The QQPLOT statement creates a quantile-quantile plot (Q-Q plot), which compares ordered values of a variable with quantiles of a specified theoretical distribution such as the normal. If the data distribution matches the theoretical distribution, the points on the plot form a linear pattern. Thus, you can use a Q-Q plot to determine how well a theoretical distribution models a set of measurements.
You can specify one of the following theoretical distributions with the QQPLOT statement:
beta
exponential
gamma
Gumbel
three-parameter lognormal
normal
generalized Pareto
power function
Rayleigh
two-parameter Weibull
three-parameter Weibull
You can use options in the QQPLOT statement to do the following:
specify or estimate parameters for the theoretical distribution
display a reference line corresponding to specific location and scale parameters for the theoretical distribution
request graphical enhancements
You can also create a comparative Q-Q plot by using the QQPLOT statement in conjunction with a CLASS statement.
You have three alternatives for producing Q-Q plots with the QQPLOT statement:
ODS Graphics output is produced if ODS Graphics is enabled, for example by specifying the ODS GRAPHICS ON statement prior to the PROC statement.

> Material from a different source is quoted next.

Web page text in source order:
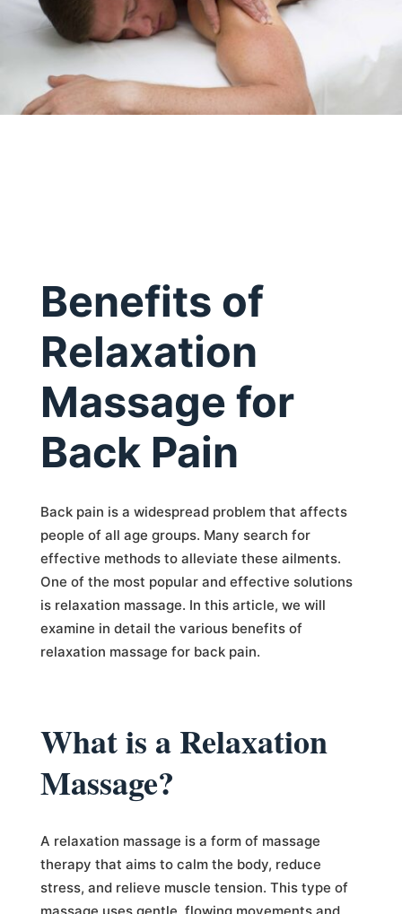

Otherwise, traditional graphics are produced by default if SAS/GRAPH® is licensed.
Legacy line printer charts are produced when you specify the LINEPRINTER option in the PROC statement.
See Chapter 3: SAS/QC Graphics, for more information about producing these different kinds of graphs.
Note: Q-Q plots are similar to probability plots, which you can create with the PROBPLOT statement (see PROBPLOT Statement: CAPABILITY Procedure). Q-Q plots are preferable for graphical estimation of distribution parameters and capability indices, whereas probability plots are preferable for graphical estimation of percentiles.